Learning Resource - CNN for Beginner
What is Machine Learning?
Machine learning is the scientific study of algorithms and statistical models that computer systems use to perform a specific task without using explicit instructions, relying on patterns and inference instead. It is seen as a subset of artificial intelligence.
What is CNN?
In deep learning, a convolutional neural network (CNN, or ConvNet) is a class of deep neural networks, most commonly applied to analyzing visual imagery.
What can CNN do?
- Image recognition
To Learn about CNN, It is better to have DNN knowledge first.

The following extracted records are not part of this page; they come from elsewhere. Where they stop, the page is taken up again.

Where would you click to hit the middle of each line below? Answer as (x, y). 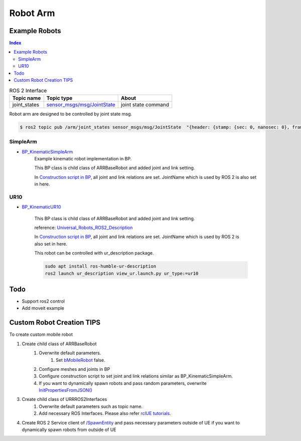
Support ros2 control (43, 301)
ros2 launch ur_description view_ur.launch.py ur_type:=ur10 (122, 273)
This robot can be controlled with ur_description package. (94, 253)
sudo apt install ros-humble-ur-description (101, 266)
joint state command (145, 104)
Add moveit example (43, 308)
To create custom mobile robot (41, 335)
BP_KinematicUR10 (41, 207)
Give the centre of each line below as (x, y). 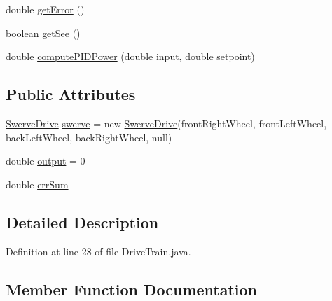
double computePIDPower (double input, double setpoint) (130, 56)
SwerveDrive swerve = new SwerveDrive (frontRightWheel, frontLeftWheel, (166, 123)
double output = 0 (46, 161)
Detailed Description (82, 222)
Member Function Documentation (132, 289)
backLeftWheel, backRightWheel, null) (89, 137)
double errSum (37, 184)
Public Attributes (71, 94)
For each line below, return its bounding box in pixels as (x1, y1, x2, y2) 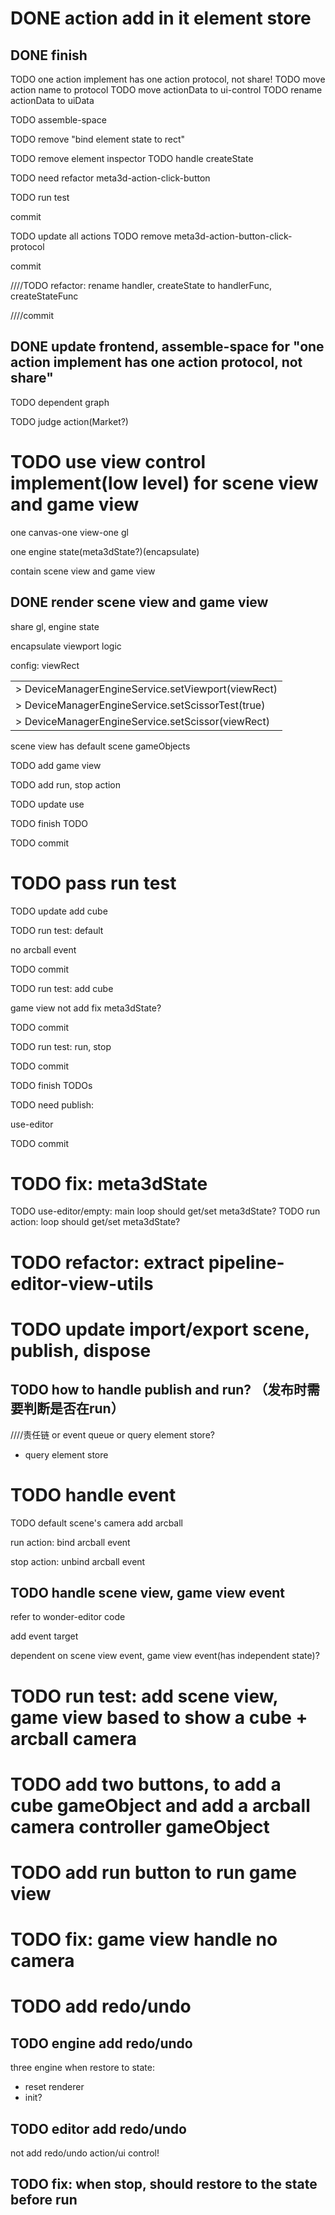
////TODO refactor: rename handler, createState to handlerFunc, (10, 280, 272, 291)
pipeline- (208, 1251, 285, 1274)
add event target (10, 1630, 79, 1642)
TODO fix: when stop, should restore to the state (10, 2176, 318, 2193)
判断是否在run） (23, 1400, 125, 1417)
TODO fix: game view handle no (10, 1928, 278, 1951)
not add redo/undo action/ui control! (10, 2147, 160, 2159)
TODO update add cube (10, 905, 108, 917)
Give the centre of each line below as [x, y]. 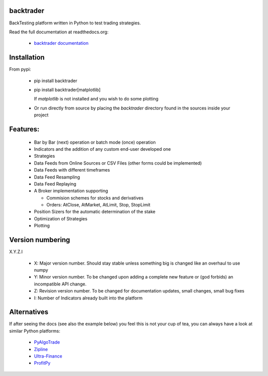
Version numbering [40, 240]
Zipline [41, 349]
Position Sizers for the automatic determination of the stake [95, 212]
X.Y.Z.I [16, 252]
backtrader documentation [61, 43]
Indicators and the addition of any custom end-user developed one [102, 149]
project [41, 115]
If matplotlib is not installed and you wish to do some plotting [96, 99]
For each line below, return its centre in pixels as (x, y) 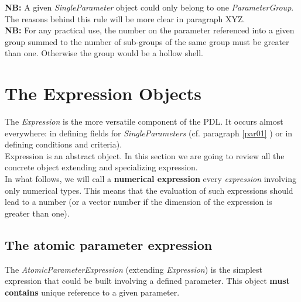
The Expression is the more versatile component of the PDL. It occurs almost (144, 121)
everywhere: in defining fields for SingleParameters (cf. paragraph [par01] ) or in (149, 133)
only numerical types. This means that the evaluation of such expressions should (149, 190)
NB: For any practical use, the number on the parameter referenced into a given (150, 30)
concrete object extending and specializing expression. (101, 167)
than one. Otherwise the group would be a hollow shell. (104, 53)
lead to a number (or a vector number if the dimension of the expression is (138, 202)
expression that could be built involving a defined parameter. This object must (147, 281)

In Picture recognition, spatial information is very important, and DNN cannot solve it.
Therefore, CNN solved this problem by applying a kernel to every possible position of the image.

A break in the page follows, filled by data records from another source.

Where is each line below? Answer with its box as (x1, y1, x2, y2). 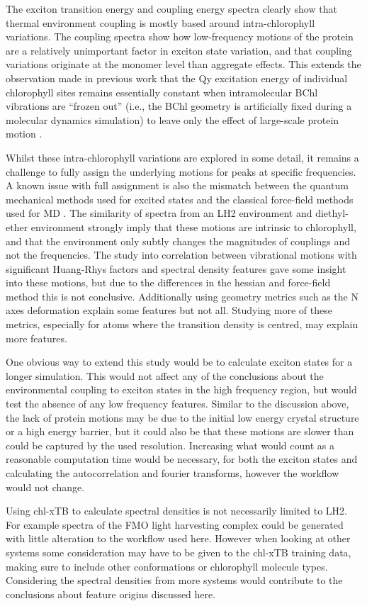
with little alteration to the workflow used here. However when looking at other (6, 531, 351, 546)
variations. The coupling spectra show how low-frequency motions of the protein (6, 29, 354, 44)
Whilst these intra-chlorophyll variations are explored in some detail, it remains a (6, 150, 359, 164)
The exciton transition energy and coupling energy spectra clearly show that (6, 1, 337, 16)
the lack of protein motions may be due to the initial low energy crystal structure (6, 410, 359, 425)
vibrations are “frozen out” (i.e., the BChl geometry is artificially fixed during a (6, 99, 352, 113)
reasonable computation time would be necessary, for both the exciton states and (6, 451, 358, 466)
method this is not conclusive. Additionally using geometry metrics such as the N (6, 288, 358, 303)
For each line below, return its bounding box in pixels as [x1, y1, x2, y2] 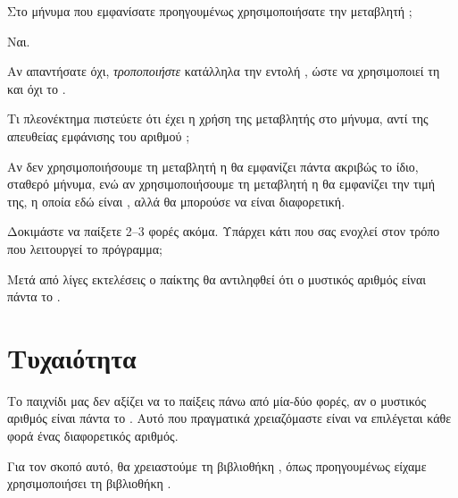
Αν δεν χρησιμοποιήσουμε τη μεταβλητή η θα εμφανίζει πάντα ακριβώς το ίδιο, [7, 156, 419, 175]
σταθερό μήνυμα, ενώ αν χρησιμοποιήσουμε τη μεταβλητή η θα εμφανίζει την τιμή [7, 174, 436, 193]
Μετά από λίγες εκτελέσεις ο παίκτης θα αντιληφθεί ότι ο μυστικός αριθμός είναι [7, 269, 427, 288]
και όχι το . [7, 79, 66, 97]
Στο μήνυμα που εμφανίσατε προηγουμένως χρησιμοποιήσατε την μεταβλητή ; [7, 2, 412, 20]
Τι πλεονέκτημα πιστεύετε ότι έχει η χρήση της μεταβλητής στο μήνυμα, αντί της [7, 109, 429, 128]
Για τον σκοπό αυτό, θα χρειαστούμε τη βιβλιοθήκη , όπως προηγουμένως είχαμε [7, 456, 427, 475]
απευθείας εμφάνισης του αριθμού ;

- Kernels (or filters) are like weights.
Using Kernels, we can simplify input layer, can get a layer called Convolutional layer.
Another important concept of CNN is pooling.

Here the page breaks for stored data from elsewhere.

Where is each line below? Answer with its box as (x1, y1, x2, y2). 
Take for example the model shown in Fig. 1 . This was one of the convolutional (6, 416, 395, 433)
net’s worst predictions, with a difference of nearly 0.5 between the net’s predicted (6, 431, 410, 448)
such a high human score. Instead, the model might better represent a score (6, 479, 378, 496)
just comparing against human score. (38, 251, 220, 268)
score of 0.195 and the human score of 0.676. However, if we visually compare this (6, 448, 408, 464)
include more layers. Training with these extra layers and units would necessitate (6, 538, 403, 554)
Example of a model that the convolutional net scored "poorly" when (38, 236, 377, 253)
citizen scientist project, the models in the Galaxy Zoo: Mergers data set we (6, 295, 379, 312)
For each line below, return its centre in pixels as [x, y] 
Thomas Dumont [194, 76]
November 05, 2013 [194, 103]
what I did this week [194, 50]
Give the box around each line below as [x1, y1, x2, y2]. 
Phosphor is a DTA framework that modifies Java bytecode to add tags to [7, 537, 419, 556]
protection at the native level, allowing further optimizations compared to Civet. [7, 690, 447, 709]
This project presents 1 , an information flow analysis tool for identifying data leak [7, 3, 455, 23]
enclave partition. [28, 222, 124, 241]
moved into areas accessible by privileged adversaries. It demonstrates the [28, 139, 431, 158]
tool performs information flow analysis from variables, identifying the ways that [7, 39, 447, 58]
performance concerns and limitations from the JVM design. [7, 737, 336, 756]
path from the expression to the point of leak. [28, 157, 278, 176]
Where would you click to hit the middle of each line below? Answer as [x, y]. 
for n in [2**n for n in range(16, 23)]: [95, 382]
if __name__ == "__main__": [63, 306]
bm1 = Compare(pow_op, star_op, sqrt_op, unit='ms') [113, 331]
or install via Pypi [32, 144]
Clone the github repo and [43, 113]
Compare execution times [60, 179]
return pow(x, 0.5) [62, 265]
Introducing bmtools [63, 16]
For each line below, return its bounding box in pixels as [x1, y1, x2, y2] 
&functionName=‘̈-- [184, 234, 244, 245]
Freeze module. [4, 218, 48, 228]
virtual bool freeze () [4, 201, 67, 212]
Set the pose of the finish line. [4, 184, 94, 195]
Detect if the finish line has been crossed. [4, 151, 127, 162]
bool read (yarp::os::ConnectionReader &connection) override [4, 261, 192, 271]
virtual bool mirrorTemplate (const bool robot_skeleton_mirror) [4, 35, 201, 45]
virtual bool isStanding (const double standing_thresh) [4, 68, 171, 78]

- We would divide the convolution layer into small squares without overlapping.
We reduce the dimensionality of the problem by only take and keep the strongest detail.
We use three main types of layers to build ConvNet architectures: Convolutional Layer, Pooling Layer, and Fully-Connected (Dense) Layer.
Materials to start
MIT’s Intro to Deep Learning course
Short Introduction of Convolutional Neural Networks
Convolutional Neural Networks — A Beginner’s Guide
How do Convolutional Neural Networks work?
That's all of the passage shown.